Most of the time, when people make irrationality jokes, they reference a very well-known constant: pi*. However, an even more exciting number that has a multitude of uses in mathematics and physics is “e”, Euler’s number**. Euler’s number is usually rounded to 2.72 or 2.718†. This fancy number is the base of natural logarithms‡ and is very important to calculus (and often introduced in precalculus). It is fundamental to many areas of mathematics, including complex numbers, logarithms, and exponential growth or decay problems (related to nuclear decay in physics!).
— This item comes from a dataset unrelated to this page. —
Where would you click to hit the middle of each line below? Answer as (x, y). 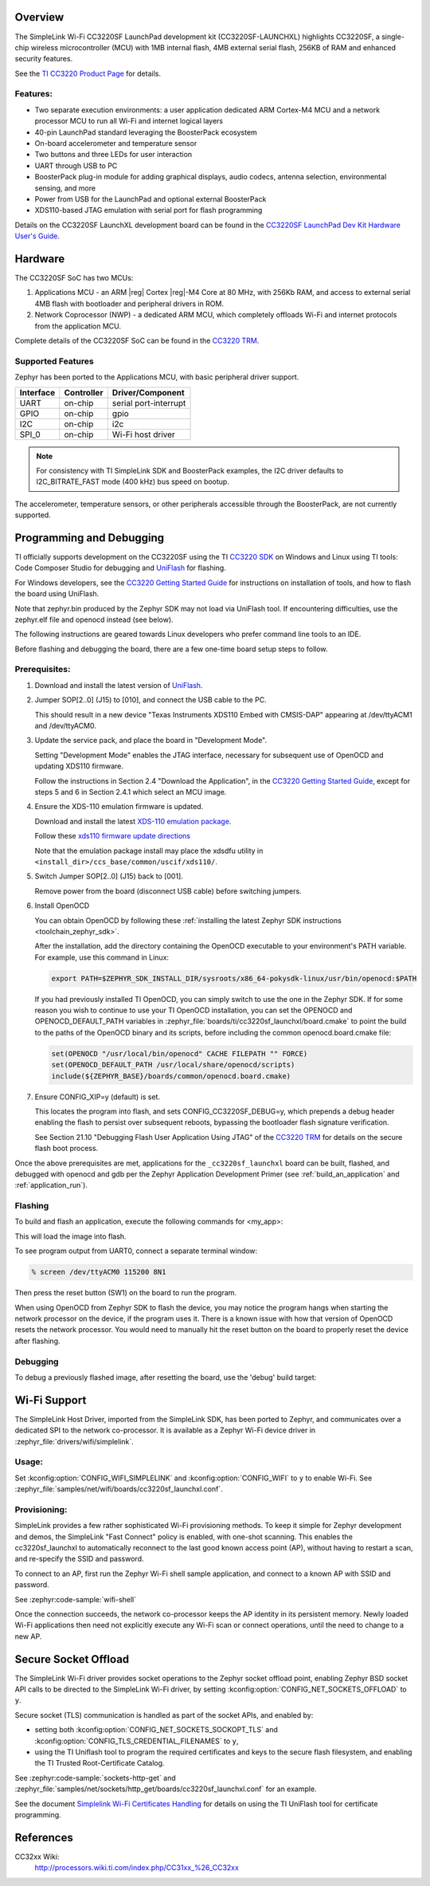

One of the key properties of Euler’s number is that the function f(x) = e^x is its own derivative, which means the slope of the curve at any point is equal to the value of the function at that point. This property is unique to e and is part of what makes it so important in calculus and physics. Euler’s number is also famous for its appearance in Euler’s identity, considered by many to be the most beautiful equation in mathematics (truly a masterpiece). The equation is e^(i*pi) + 1 = 0, combining five of the most important numbers in mathematics: 0, 1, pi, e, and the imaginary unit i, in a simple and elegant relationship.

If you would like to learn more about e, feel free to reach out to your math teacher or use the following resources!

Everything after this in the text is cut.